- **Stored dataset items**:
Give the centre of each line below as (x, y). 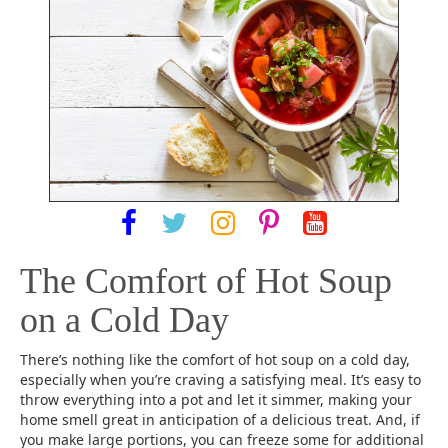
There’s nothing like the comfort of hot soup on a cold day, (215, 360)
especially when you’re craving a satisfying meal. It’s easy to (220, 380)
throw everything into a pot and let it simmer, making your (216, 400)
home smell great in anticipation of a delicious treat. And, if (220, 420)
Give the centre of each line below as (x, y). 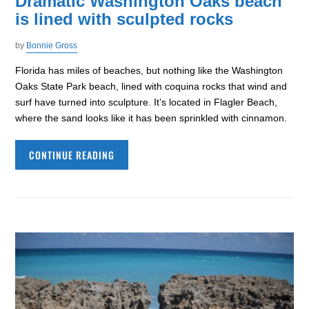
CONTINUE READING (72, 155)
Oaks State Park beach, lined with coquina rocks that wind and (151, 86)
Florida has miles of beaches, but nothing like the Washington (149, 70)
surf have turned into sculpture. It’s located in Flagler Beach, (147, 102)
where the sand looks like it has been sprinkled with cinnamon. (151, 118)
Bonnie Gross (52, 46)
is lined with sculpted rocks (124, 19)
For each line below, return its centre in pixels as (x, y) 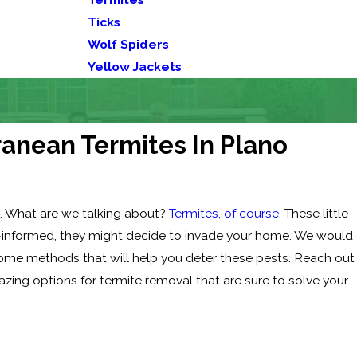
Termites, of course (224, 213)
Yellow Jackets (135, 67)
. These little (314, 213)
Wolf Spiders (129, 44)
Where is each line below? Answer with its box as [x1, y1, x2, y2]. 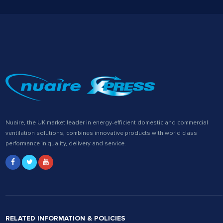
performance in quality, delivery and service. [5, 140, 126, 148]
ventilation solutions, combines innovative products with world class [5, 129, 198, 137]
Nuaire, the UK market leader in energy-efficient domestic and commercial [5, 119, 209, 127]
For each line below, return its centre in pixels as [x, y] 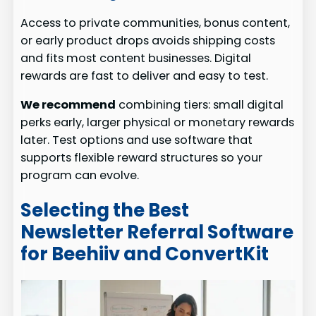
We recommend [68, 105]
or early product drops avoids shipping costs [148, 41]
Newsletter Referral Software [157, 232]
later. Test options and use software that [137, 140]
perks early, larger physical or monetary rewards [158, 123]
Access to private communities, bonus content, [156, 23]
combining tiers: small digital [200, 105]
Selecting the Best [105, 210]

- **Problem details**: Apart from the pictures, which are to be omitted, every record must be transcribed exactly.

- **Expected answer**:
Give the centre of each line below as (x, y). 
There’s nothing like the comfort of hot soup on a cold day, (215, 360)
especially when you’re craving a satisfying meal. It’s easy to (220, 380)
throw everything into a pot and let it simmer, making your (216, 400)
home smell great in anticipation of a delicious treat. And, if (220, 420)
Give the centre of each line below as (x, y). 
CONTINUE READING (72, 155)
Oaks State Park beach, lined with coquina rocks that wind and (151, 86)
Florida has miles of beaches, but nothing like the Washington (149, 70)
surf have turned into sculpture. It’s located in Flagler Beach, (147, 102)
where the sand looks like it has been sprinkled with cinnamon. (151, 118)
Bonnie Gross (52, 46)
is lined with sculpted rocks (124, 19)
For each line below, return its centre in pixels as (x, y) 
Termites, of course (224, 213)
Yellow Jackets (135, 67)
. These little (314, 213)
Wolf Spiders (129, 44)
Where is each line below? Answer with its box as [x1, y1, x2, y2]. 
performance in quality, delivery and service. [5, 140, 126, 148]
ventilation solutions, combines innovative products with world class [5, 129, 198, 137]
Nuaire, the UK market leader in energy-efficient domestic and commercial [5, 119, 209, 127]
For each line below, return its centre in pixels as [x, y] 
We recommend [68, 105]
or early product drops avoids shipping costs [148, 41]
Newsletter Referral Software [157, 232]
later. Test options and use software that [137, 140]
perks early, larger physical or monetary rewards [158, 123]
Access to private communities, bonus content, [156, 23]
combining tiers: small digital [200, 105]
Selecting the Best [105, 210]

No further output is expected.